Wówczas zaczęła się największa świetność Izraela. Takie zadania dla księży są dziś. Trzeba im o tym powiedzieć.
Niestety księża uwierzyli, że nie mogą się mieszać do spraw ważnych, publicznych, dotyczących całego narodu, bo się je nazywa politycznymi. W ten sposób naród mający wystarczającą ilość księży, znalazł się bez duszpasterzy. Księża są wprawdzie kapłanami, ale przestali być duszpasterzami, czyli tymi, którzy wyjaśniają swym wiernym, jak mają postępować w zmaganiach z niewierzącymi. Nie tłumaczyli, jak mają się zachować wierzący, a więc zwolennicy cywilizacji życia, w starciu ze zwolennikami cywilizacji śmierci – jak to nazwał Papież Jan Paweł II.
Inny błędnym mniemaniem, jakie księża dali sobie wmówić, jest przekonanie, że
są ponad podziałami, czyli ani po jednej, ani po drugiej stronie. Ani po stronie ludzi wierzących, ani po stronie niewierzących. Inaczej mówiąc są obojętni na problemy jednych i drugich albo są wodzami jednych i drugich. Wielu księżom to nawet imponuje!
Zdaje się im, że są przez to ważniejsi. Tu trudno znaleźć nawet jakiś pozór prawdy. Księża z natury rzeczy, z ustanowienia Bożego są duszpasterzami, a więc wodzami ludzi wierzących, stojących po prawej stronie, czyli wyznających cywilizację życia. Stanąć ponad podziałami, to znaczy zrezygnować z duszpasterzowania i równocześnie popierać cywilizację życia i cywilizację śmierci. To jest niemożliwe. To tak jakby przed południem głosili kazanie, jak budować Kościół Boży, a wieczorem, w zupełnie innym towarzystwie, podpowiadali, jak niszczyć Kościół Boży. A jednak i to szatan osiągnął. Byli to tak zwani TW, czyli tajni współpracownicy bezbożnej strony. To były wilki w stadzie owiec, a nie duszpasterze. Pan Jezus wyraźnie pouczał: Nie można dwom panom służyć. Duszpasterze, którzy uwierzyli, że są ponad podziałami, stawali się nie tyle ludźmi ważniejszymi, co niemającymi żadnego znaczenia w walce Kościoła o zbawienie; sami stawiali się poza margines społeczeństwa. By tę sprawę lepiej zrozumieć, zróbmy drastyczne, niezbyt może ładne porównanie. Walka pomiędzy cywilizacją życia a cywilizacją śmierci odbywa się na różne sposoby, także w czasie wyborów. Zapytajmy się, kto ma większy wpływ na to, by katolicy doszli do władzy: bezdomny pies, który boi się zaszczekać, czy też ksiądz, który słowa na ten temat nie piśnie, bo uważa, że jest ponad podziałami? – Jeden i drugi nie ma żadnego znaczenia. I to trzeba księżom uświadomić, że stając ponad podziałami, stali się ludźmi bez wartości.
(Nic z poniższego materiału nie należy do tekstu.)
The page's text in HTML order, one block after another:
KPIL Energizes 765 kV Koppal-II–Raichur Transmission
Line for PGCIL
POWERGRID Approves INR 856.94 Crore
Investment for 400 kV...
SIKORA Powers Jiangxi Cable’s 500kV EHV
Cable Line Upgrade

Inne błędne twierdzenie jakiego księża się trzymają, to powiedzenie: Niech każdy głosuje według własnego sumienia. Pozornie słuszne! Księża, którzy tak mówili, byli przekonani, że postępują inteligentnie. Ale gdy przypatrzymy się sprawie dokładniej, zauważymy, że sumienia urabiała lewicowa, bezbożna telewizja i w tej sytuacji takie zalecenie było równoznaczne z twierdzeniem: Niech każdy głosuje tak, jak wam każe lewicowa telewizja. Więc była to wyraźna, choć nieuświadomiona współpraca duszpasterzy z lewą stroną. I dlatego posłuszni katolicy w Polsce głosowali jak głosowali! Twierdzenie: Niech każdy głosuje według swojego sumienia jest równoznaczne z zaleceniem: Róbta, co chceta. To księża powinni urabiać sumienia, a nie mówić: Róbta, co chceta, choćby w inteligentny sposób.
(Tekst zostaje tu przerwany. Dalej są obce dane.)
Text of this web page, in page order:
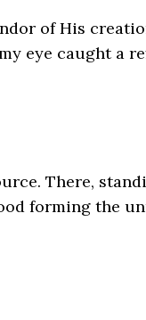
of His
eye caught a
There,
forming the

Dla lepszego zrozumienia podam przykład z własnego doświadczenia. Gdy byłem
proboszczem, starałem się swoim parafianom tłumaczyć, jak mają postępować, także jak mają głosować. Oczywiście w moim obwodzie wyborczym wygrywali katolicy. Przed kolejnymi wyborami przyszedł do mnie pan trzymający z lewicowym ugrupowaniem i zaproponował: Niech ksiądz nie mówi ludziom na kogo mają głosować, tylko: „Niech każdy głosuje według własnego sumienia”, a my za to wyremontujemy kaplicę na cmentarzu, założymy nowy dach, zainstalujemy chłodnię. Księdza nie będzie nic obchodzić, ksiądz dostanie gotowe kluczyki. Ludzie lewicy za to jedno zdanie tyle chcieli dla parafii zrobić!
Wydaje mi się, że dalsze tłumaczenia są zbędne.
Innym błędem, który księżom wmawiano, był ten, że jak ksiądz powie na kogo należy głosować, to ludzie zrobią odwrotnie! Po dwudziestu latach różnych głosowań księża powinni wiedzieć, że tak nie jest, skoro w katolickiej Polsce wszystkie wybory wygrywa lewica. Zauważają niektórzy, że coraz mniej ludzi chodzi do kościoła. Zastanówmy się, jaka może być tego przyczyna? Wyjaśnijmy ten problem przez porównanie: gdy kazania głosił bł. ks. Jerzy Popiełuszko, wówczas na nabożeństwa odprawiane przez niego ciągnęli ludzie z daleka. A gdy kazania głosił inny ksiądz, nawet wyższy rangą od niego, to takich tłumów nie było! Dlaczego? Bo ks. Popiełuszko mówił jako duszpasterz to, co dla ludzi w sprawach publicznych było ważne. Mówił, jak mają się zachować w owych trudnych czasach. Mieli więc wyraźne wskazówki. Było więc po co przychodzić. A jakie wskazówki otrzymują wierni dzisiaj co do spraw publicznych?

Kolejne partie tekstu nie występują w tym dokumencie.